EPA Identifies “Unreasonable” Risks to Workers, Consumers from NMP Use
A new draft risk evaluation published by EPA in November identifies “unreasonable risks associated with acute and chronic inhalation and dermal exposure” to N-methylpyrrolidone, or NMP. The draft document (PDF) describes how workers and consumers could be adversely affected by NMP under certain conditions of use. EPA reviewed 30 potential uses of NMP to develop its draft risk evaluation. These potential uses include adhesives, sealants, arts and craft paints, paint and coating removers, adhesive removers, and degreasers. The agency did not find risk to the environment, occupational non-users, or workers in the general area of NMP use.  EPA urges workers who use products containing NMP to follow label instructions and applicable workplace regulations and to use appropriate personal protective equipment such as protective gloves. According to the agency, a variety of alternatives to NMP—including other chemical products and mechanical methods—are available for paint and coating removal. EPA intends to perform additional work to identify whether alternatives exist for other uses of NMP. 

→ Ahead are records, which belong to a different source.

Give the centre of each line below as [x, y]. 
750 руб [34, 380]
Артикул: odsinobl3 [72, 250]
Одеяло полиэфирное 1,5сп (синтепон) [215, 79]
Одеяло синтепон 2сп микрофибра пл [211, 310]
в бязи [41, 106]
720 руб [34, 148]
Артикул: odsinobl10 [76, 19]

A previous EPA risk assessment of NMP completed in 2015 indicates that both duration of use and a product’s concentration of NMP affect risk associated with NMP use. According to EPA’s 2015 risk assessment, short-term exposures (1–2 hours) to products containing 25 percent or less of NMP result in no risk. However, products containing higher concentrations of the chemical presented risks to users from acute and chronic exposures. NMP is a common alternative to the solvent methylene chloride, which is used in a variety of industries, including paint and coating removal, plastic processing, metal cleaning and degreasing, and adhesive manufacturing. A draft risk evaluation published by EPA in October describes “adverse health risks associated with acute and chronic inhalation exposure” to methylene chloride under some conditions of use, and an EPA ban on retail distribution of methylene chloride to consumers went into effect on Nov. 22. When EPA originally proposed the ban, it also proposed to regulate NMP in paint and coating removal, but the agency did not finalize its proposed determination of “unreasonable risk” for NMP in paint and coating removal through regulatory action. Instead, EPA chose to incorporate NMP use in the risk evaluation for the chemical.  EPA’s new draft risk evaluation of NMP is the sixth that the agency has published under the amended Toxic Substances Control Act legislation. As amended by the Frank R. Lautenberg Chemical Safety for the 21st Century Act, which was signed into law in June 2016, TSCA requires EPA to complete risk evaluations for 10 chemicals, including NMP, within three years, or by December 2019. TSCA allows for a single six-month extension of this deadline.  EPA is accepting comments on its new draft risk evaluation until Jan. 6, 2020. Instructions for submitting comments are available in the Federal Register.  The Science Advisory Committee on Chemicals—a federal advisory committee charged with providing scientific advice, information, and recommendations to EPA on chemicals regulated under TSCA legislation—reviewed the draft risk evaluation during a meeting that was held in December. Information about the meeting can be found on EPA's website.
EPA urges workers who use products containing NMP to use appropriate personal protective equipment such as protective gloves.